- _PROBLEM TO SOLVE_
Below this line is a set of entries; quote exactly the lines from the line that contains "The page's text" to the line that contains "Text of this", both lines included.

[Data entries]
---*---

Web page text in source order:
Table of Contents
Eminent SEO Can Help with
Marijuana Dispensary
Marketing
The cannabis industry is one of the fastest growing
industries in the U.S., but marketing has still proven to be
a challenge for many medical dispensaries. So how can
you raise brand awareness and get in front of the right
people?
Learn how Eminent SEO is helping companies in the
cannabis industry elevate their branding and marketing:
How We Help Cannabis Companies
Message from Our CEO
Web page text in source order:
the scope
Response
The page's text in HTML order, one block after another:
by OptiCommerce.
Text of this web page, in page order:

---*---

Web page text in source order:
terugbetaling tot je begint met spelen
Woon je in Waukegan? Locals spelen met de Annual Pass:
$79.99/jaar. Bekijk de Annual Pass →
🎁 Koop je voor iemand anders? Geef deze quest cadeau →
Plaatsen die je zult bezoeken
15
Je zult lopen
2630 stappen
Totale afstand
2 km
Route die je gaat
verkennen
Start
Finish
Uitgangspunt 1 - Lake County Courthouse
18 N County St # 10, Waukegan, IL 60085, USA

---*---

- _EXERCISE RESPONSE_
The page's text in HTML order, one block after another:
by OptiCommerce.
Text of this web page, in page order:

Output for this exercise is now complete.